Tuesday, October 9, 2007

This seems as good a place to start this blog as any other...

Actually, it's a great place to start the blog, with new research about the way people perceive facts.

Here is an article by someone I often disagree with, but still read, Ronald Bailey from Reason Magazine, and here is the research he is talking about from The Cultural Cognition Project at Yale.

Good stuff.

I remember a section in one of my psych text books about how "words" alter perception. If two groups of people are shown a film of a traffic accident between a red car, and a blue car which hits it and at the end they get asked one of two questions:

At what speed were the cars moving when the accident occurred?

-and-

At what speed was the blue car moving when it smashed into the red car?

People asked the second question will usually list a higher speed for the blue car.

I recently saw the absurdity of this on a headline in the Chicago Tribune, it read that a "red line" (part of Chicago's "L" train and subway line) train had killed a man.

Then the article reported that he had probably jumped in front of it.

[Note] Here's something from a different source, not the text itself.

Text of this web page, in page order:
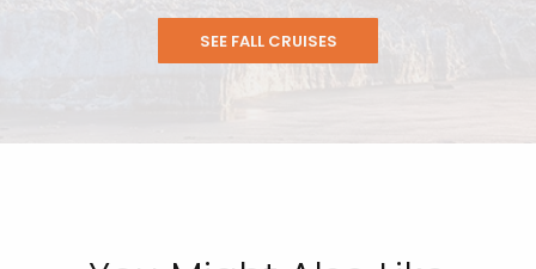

I'd be willing to place money on the fact that more people remember that the train "killed" someone, rather than someone used a train to commit suicide. I should see if I can find someone to test that, it's an old pet peeve of mine that papers usually report that trains "hit" people, when the truth usually is that people get in front of trains, and once you see a train moving, and see the tracks, you usually see that the train has limited options, but people not on tracks less so.

In that vein I need to qualify that even though I may link to a libertarian magazine article (or later a conservative, or a liberal one), I am not a libertarian.

I try to be a "free thinker", which is harder than you might "think".